Costa has also reached a conditional agreement to acquire an avocado operation in a new growing region for the company.

Leading Australian produce company Costa Group Holdings (ASX: CGC) saw its net profit after tax rise 14.5% in the first half of 2017-18 to hit AUD$28.6 million, bolstered by an “exceptional” season for citrus and an excellent performance for tomatoes.

In its results announcement today for the half-year ended Dec. 31, 2017, the company also pointed to ongoing growth in the domestic berry program, an increase in its stake in Moroccan berry company African Blue to 86% and further M&A activity in avocados.

“These results are indicative of a strong 1H FY2018 with our citrus category continuing to make a standout contribution, fuelled by growing export demand across our key markets including Japan, USA and China,” said CEO Harry Debney.

“Tomatoes also made an excellent contribution boosted by the snacking segment’s performance,” he said.

Strong tomato category results were underpinned by a reconfiguration of glasshouses and a change in planting schedules which have smoothed volume away from traditional peak production in summer to a more consistent yield throughout the year.

Higher pricing amidst short supplies led to third party avocado sales growth, and today the group announced it had reached a conditional agreement to acquire Coastal Avocados farms and packing operations on the New South Wales mid-north coast, bringing Costa’s total number of growing regions for the crop up to four.

Coastal Avocados has total plantings of 79 hectares across the farms and a further 24 hectares of greenfield development land next to the existing site at Comboyne. These operations currently produce 200,000 trays per annum but that figure is expected to rise to 300,000 at maturity.

Meanwhile, a further 300,000 trays from third party growers are also processed annually through Coastal’s newly upgraded packing facility.

Costa also announced two further avocado acquisitions were completed as of January, 2018, including the Gunalda farm in Central Queensland and the Burness farm in Far North Queensland.

“As a result of these acquisitions Costa will, on completion of the Coastal Avocados acquisition, have a production and supply footprint stretching from February through to December,” Debney said.

“We are now well under way to executing our strategy to build avocados into our fifth core vertically integrated produce pillar and to ultimately achieve 52 week supply.

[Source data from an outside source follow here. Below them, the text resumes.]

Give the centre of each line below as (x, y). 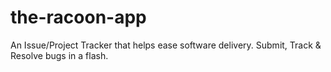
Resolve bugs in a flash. (59, 55)
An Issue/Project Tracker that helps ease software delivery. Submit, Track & (166, 45)
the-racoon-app (78, 17)

“Costa believes there are considerable growth opportunities in the avocado segment and it is one that we have set a three year goal in which to become the market leader.”

In other acquisition activity, Costa completed its acquisition of Impi Orchards in December, including 77 hectares of quality citrus plantings and a further 65 hectares of development land, producing a mix of oranges, mandarins, grapefruit and lemons.

In berries, the company also launched its new premium 200g punnet of Arana blueberries, which were grown at its Corindi farm in New South Wales. Further volume of this variety is expected in the next financial year following a 31-hectare substrate conversion during FY2018.

The expansion of Costa’s Tasmanian Berry Distribution Centre was also completed on schedule, allowing for the handling of peak December volumes and greater storage capacity for blueberries in a modified atmosphere facility. Elsewhere in the state, new blackberry plantings have reportedly established well with a small harvest of the Elvira variety expected this year.

Adapting to tough weather in China

Costa’s operations in China were difficult in the first half but the company reports the upcoming main berry harvest expected between March and May is in line with expectations.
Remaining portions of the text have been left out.